A federal judge has ordered California’s Pacific Gas and Electric Co. (PG&E) and the parent corporation to not pay shareholder dividends indefinitely as state authorities review the utility’s wildfire mitigation plan.
U.S. District Court Judge William Alsup of the Northern District of California was critical of the vegetation management plans after reviewing the latest mitigation plan, previously submitted to state regulators.
Alsup also plans a sentencing hearing in ongoing proceedings he oversees related to PG&E’s fatal 2010 natural gas pipeline rupture and explosion in San Bruno. The San Francisco-based utility was sentenced in 2017 to five years probation after being found guilty on six criminal counts related to the tragedy.
Five additional conditions related to wildfire preventive work were imposed, which Alsup said “simply requires full compliance with existing law.” He dismissed PG&E’s contention that an adequate vegetation management plan would require superhuman efforts and excess costs of up to $150 billion.
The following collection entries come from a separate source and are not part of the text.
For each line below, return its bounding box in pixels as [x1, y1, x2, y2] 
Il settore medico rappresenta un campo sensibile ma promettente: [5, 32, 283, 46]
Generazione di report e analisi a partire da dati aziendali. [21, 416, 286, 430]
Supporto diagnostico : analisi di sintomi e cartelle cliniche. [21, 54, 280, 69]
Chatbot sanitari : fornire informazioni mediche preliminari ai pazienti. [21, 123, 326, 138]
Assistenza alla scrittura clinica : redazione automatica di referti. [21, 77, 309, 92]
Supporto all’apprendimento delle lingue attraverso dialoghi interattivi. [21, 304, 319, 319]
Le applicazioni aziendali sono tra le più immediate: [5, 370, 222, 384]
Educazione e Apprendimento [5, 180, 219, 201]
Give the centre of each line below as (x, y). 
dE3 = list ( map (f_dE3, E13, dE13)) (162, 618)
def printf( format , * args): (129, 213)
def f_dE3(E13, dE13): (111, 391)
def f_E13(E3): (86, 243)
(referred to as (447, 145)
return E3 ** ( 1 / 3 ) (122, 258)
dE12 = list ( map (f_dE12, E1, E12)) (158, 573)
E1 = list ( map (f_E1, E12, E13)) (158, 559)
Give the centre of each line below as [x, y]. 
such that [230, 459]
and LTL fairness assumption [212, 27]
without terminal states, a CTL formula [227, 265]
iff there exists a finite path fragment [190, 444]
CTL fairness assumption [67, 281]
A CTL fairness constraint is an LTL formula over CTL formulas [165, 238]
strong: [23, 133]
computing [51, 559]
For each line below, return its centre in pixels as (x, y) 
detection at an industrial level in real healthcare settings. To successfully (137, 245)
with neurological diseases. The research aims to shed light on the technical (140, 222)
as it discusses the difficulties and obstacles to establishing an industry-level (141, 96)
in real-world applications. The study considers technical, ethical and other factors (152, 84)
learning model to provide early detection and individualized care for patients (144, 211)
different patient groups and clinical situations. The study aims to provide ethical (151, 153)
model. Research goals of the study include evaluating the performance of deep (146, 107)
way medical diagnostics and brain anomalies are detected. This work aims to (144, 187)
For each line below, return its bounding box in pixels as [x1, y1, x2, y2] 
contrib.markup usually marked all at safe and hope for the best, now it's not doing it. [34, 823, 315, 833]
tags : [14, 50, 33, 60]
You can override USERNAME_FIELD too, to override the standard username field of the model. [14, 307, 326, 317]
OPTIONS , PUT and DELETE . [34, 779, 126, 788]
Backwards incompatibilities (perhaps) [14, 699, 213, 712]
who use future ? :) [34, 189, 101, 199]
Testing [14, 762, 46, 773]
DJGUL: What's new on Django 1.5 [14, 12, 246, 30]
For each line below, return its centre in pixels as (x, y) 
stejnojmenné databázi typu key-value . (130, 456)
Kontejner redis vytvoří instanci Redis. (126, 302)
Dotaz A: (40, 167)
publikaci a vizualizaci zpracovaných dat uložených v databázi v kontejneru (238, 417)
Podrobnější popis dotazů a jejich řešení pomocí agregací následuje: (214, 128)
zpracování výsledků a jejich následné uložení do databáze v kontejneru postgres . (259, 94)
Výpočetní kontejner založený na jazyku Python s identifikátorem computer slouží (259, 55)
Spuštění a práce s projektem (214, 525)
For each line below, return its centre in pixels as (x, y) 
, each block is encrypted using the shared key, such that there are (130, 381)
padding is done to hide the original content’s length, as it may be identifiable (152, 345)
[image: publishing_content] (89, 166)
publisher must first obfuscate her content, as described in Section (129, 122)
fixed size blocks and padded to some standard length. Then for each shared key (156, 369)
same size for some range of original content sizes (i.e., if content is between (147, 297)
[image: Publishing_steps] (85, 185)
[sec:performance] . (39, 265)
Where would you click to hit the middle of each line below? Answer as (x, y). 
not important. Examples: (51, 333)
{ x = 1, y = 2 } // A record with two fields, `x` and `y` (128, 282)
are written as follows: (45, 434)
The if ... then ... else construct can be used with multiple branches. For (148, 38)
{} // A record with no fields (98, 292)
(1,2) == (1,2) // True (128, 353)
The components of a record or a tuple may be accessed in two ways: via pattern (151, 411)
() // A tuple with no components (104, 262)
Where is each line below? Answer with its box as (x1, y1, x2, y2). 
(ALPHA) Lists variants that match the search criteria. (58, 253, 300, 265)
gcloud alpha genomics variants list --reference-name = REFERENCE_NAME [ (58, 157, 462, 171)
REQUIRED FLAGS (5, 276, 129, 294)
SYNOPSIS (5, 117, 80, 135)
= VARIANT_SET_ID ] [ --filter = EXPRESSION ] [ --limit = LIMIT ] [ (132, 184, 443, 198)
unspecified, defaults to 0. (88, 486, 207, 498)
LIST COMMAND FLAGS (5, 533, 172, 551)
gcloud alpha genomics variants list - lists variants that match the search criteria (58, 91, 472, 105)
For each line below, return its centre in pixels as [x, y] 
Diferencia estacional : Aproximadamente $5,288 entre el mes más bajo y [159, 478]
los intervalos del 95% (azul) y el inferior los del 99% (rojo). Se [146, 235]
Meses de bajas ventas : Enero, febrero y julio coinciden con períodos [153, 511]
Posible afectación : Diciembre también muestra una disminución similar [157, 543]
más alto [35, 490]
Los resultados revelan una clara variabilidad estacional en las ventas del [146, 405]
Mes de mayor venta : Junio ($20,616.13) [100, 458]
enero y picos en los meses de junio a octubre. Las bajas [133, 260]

The utility paid PG&E Corp. dividends of $925 million in 2016 and $798 million in 2017, while common stockholders received $921 million in 2016 and $1 billion in 2017 dividends, the judge noted.
The five conditions are to “protect the public from further death and destruction resulting from PG&E-caused wildfires.” The conditions require complying with all vegetation management laws; set specific targets; allow unannounced inspections by the court; require traceable, verifiable and accurate records of vegetation management; and require sufficient financial and workforce resources to meet the requirements.
PG&E spokesperson James Noonan said the utility “shares the court’s commitment to safety” and everyone must work together “with urgency” to lower the risk of wildfires. He said PG&E is committed to completing the work outlined in its recently submitted Wildfire Safety Plan.
The mutual goal is to “develop comprehensive, long-term safety solutions for California,” Noonan said.
In issuing a second order to determine why PG&E’s probation conditions should not be modified, Alsup described PG&E’s “unsafe conduct,” which has led to “recurring deadly wildfires caused by its electrical system.”
Since January Alsup has issued several orders and held several show-cause hearings, the next one of which is set for March 22.
PG&E and the parent corporation filed for Chapter 11 bankruptcy protection in January.